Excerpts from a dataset
----------
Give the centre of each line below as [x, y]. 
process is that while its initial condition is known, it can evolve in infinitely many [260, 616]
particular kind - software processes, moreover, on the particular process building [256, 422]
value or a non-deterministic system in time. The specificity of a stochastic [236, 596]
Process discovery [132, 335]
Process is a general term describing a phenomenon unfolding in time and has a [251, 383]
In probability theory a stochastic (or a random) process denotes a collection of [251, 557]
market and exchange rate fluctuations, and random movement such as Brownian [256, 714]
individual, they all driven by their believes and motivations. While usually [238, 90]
----------
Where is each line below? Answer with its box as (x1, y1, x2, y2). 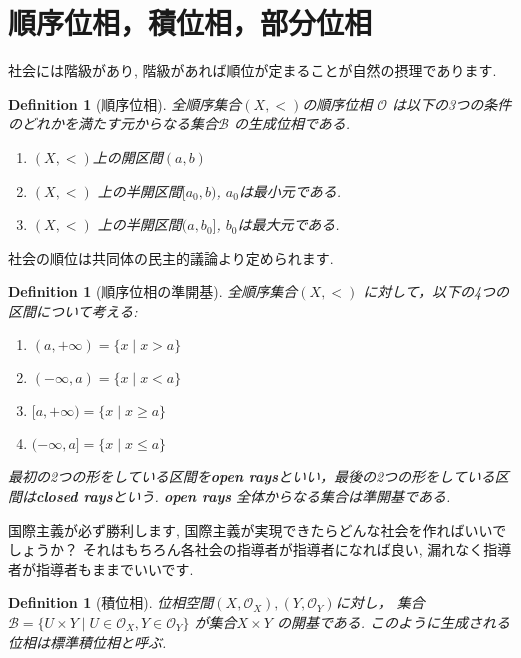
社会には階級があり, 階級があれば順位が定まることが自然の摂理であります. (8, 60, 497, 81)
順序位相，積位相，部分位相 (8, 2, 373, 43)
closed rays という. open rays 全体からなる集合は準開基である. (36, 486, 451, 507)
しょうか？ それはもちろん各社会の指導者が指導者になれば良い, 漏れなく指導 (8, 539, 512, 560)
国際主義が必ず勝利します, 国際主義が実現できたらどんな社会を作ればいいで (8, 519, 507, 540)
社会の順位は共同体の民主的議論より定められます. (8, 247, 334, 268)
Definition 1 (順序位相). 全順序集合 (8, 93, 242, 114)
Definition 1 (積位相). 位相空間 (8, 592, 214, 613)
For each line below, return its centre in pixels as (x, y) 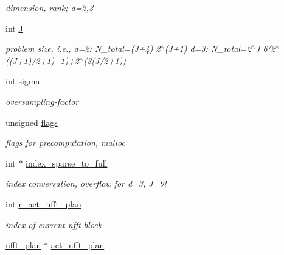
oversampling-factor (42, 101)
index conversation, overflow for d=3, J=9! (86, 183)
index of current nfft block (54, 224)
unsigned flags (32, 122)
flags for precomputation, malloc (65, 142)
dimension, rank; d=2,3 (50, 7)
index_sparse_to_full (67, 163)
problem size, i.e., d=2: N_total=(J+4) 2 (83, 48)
----------
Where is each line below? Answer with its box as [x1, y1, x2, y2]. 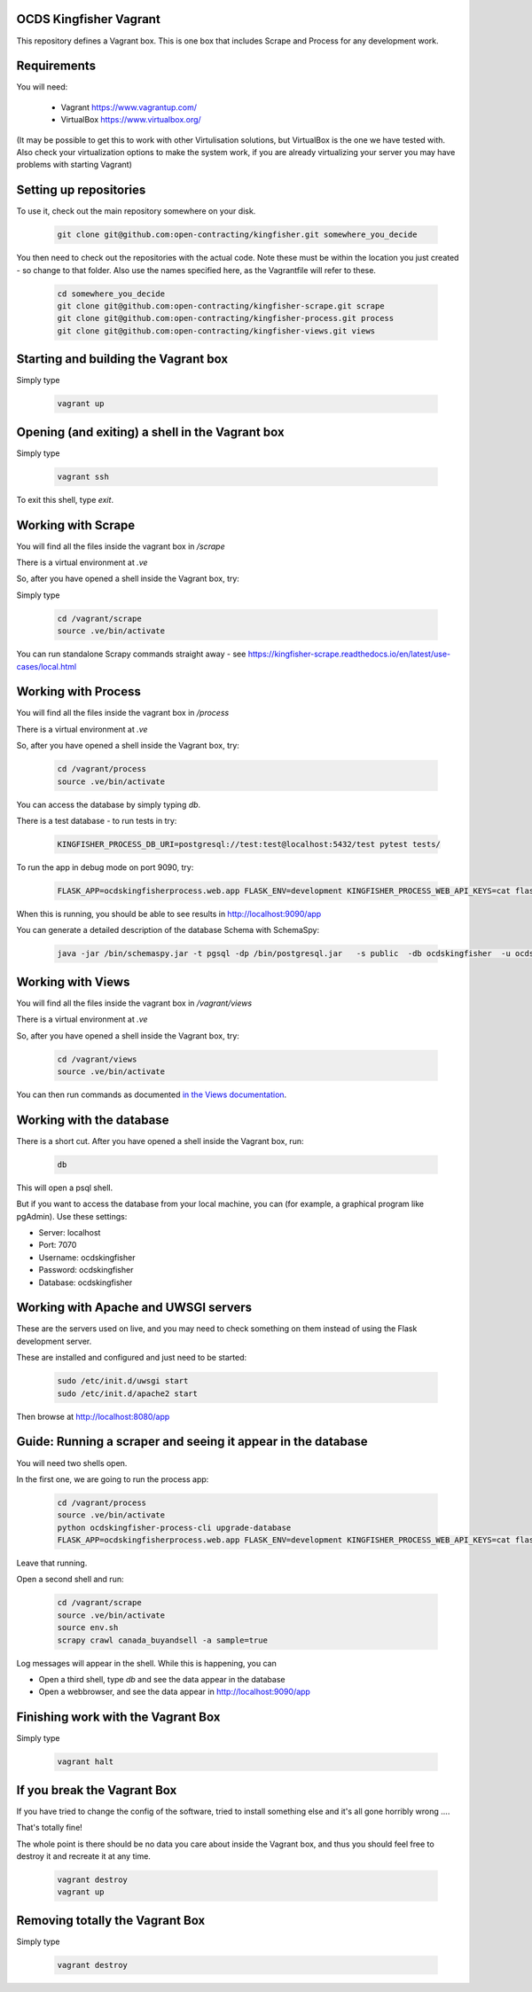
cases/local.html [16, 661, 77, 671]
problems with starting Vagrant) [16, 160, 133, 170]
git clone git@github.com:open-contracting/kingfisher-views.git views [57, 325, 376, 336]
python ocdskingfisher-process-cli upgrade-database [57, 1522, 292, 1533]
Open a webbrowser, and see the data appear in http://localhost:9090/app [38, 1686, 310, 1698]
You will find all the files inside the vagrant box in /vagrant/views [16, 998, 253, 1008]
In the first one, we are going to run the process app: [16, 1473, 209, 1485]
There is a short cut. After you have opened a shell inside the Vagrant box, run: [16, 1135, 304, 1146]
----------
> **TO DO**
Reproduce verbatim the lines above, from the line with "oversampling-factor (42, 101)" through the line with "problem size, i.e., d=2: N_total=(J+4)".

> **RESULT BELOW**
oversampling-factor (42, 101)
index conversation, overflow for d=3, J=9! (86, 183)
index of current nfft block (54, 224)
unsigned flags (32, 122)
flags for precomputation, malloc (65, 142)
dimension, rank; d=2,3 (50, 7)
index_sparse_to_full (67, 163)
problem size, i.e., d=2: N_total=(J+4) 2 (83, 48)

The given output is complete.